We have $\sup(A+B)=\sup(A)+\sup(B) $.Thus, we have $\sup(\sum\limits_{i=1}^{n}X_i)=\sum\limits_{i=1}^{n}(\sup X_{i})$ for every finite integer $n\in\mathbb{N}$. However, what about the set sequence? More specifically, we have a set sequence $X_i$ and $X_i \subset \mathbb{R}^{+}$ for each $i\in\mathbb{N}$, that is to say, for each $x\in X_i$, $x\geq 0$, this guarantees the existence of $\sum\limits_{i=1}^{\infty}x_i(x_i\in X_i)$, whatever it is finite or infinite, so that we can talk about $\sup(\sum\limits_{i=1}^{\infty}X_i)$. I wonder whether $\sup(\sum\limits_{i=1}^{\infty}X_i)$ is equal to $\sum\limits_{i=1}^{\infty}(\sup X_i)$ just as finite circumstance. I get a wrong proof like this: fix $b\in\sum\limits_{i=2}^{\infty}X_i$,then for every $a\in X_1, a=a+b-b$, like we did in finite circumstance. But i soon realize we can't have $a=a+b-b$, since b maybe is infinite. If $\sup(\sum\limits_{i=1}^{\infty}X_i)=\sum\limits_{i=1}^{\infty}(\sup X_i)$, how to prove it. If not, how to get a countexample. Thanks!
2 Answers
For any $\epsilon > 0$, there are $x_i \in X_i$ with $x_i > \sup(X_i) - 2^{-i} \epsilon$, so $$ \sup\left(\sum_{i=1}^\infty X_i\right) \ge \sum_{i=1}^\infty x_i \ge \sum_{i=1}^\infty \left( \sup(X_i) - 2^{-i} \epsilon \right) = \sum_{i=1}^\infty \sup(X_i) - \epsilon $$ so taking $\epsilon \to 0$, we get $$\sup\left(\sum_{i=1}^\infty X_i\right) \ge \sum_{i=1}^\infty \sup(X_i)$$ On the other hand, for any sequence with $x_i \in X_i$, $x_i \le \sup(X_i)$, so $$ \sum_{i=1}^\infty x_i \le \sum_{i=1}^\infty \sup(X_i)$$ so that $$\sup\left(\sum_{i=1}^\infty X_i \right) \le \sum_{i=1}^\infty \sup(X_i)$$
They seems equal.
To make sense, we assume that all the number sequences converge at $\mathbb{R}\cup\{\pm\infty\}$.

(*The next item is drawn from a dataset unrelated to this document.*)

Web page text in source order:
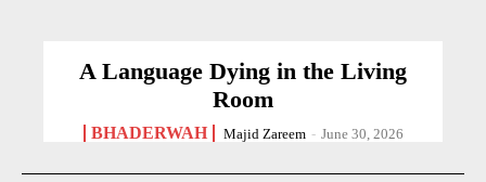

$$a\in\sum_{i=1}^\infty X_i\implies a\le \sum_{i=1}^\infty \sup(X_i). $$Hence $$\sup(\sum_{i=1}^\infty X_i)\le \sum_{i=1}^\infty \sup(X_i). $$
On the other hand, $\forall \varepsilon>0, \forall i\in\mathbb{N}$, there exists $x_i\in X_i$ such that $x_i<\sup(X_i)-\varepsilon^i$. Then $$\sum_{i=1}^\infty x_i=\sum_{i=1}^\infty \sup(X_i)-\varepsilon^i=\sum_{i=1}^\infty \sup(X_i)-\frac{\varepsilon}{1-\varepsilon}. $$Hence we have $$\sup(\sum_{i=1}^\infty X_i)\ge \sum_{i=1}^\infty \sup(X_i)-\frac{\varepsilon}{1-\varepsilon}.$$
As $\varepsilon\to 0$, it is obvious that $$\sup(\sum_{i=1}^\infty X_i)\ge \sum_{i=1}^\infty \sup(X_i).$$